▸ **PROMPT**
Your task is to repeat the entries below exactly and to leave their images out.
(DATA FOR THE TASK Opens)
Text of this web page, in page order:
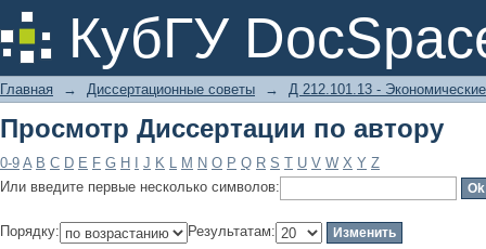
КубГУ
Просмотр Диссертации по автору
Главная → Диссертационные советы → Д 212.101.13 -
Просмотр Диссертации по автору
0-9 A B C D E F G H J K L M N O P Q R S T U V W X Y Z
Или введите первые несколько символов:
Порядку: Результатам:
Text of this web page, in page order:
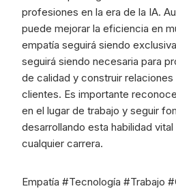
(DATA FOR THE TASK Closes)
▸ **RESULT**
Text of this web page, in page order:
КубГУ
Просмотр Диссертации по автору
Главная → Диссертационные советы → Д 212.101.13 -
Просмотр Диссертации по автору
0-9 A B C D E F G H J K L M N O P Q R S T U V W X Y Z
Или введите первые несколько символов:
Порядку: Результатам:
Text of this web page, in page order:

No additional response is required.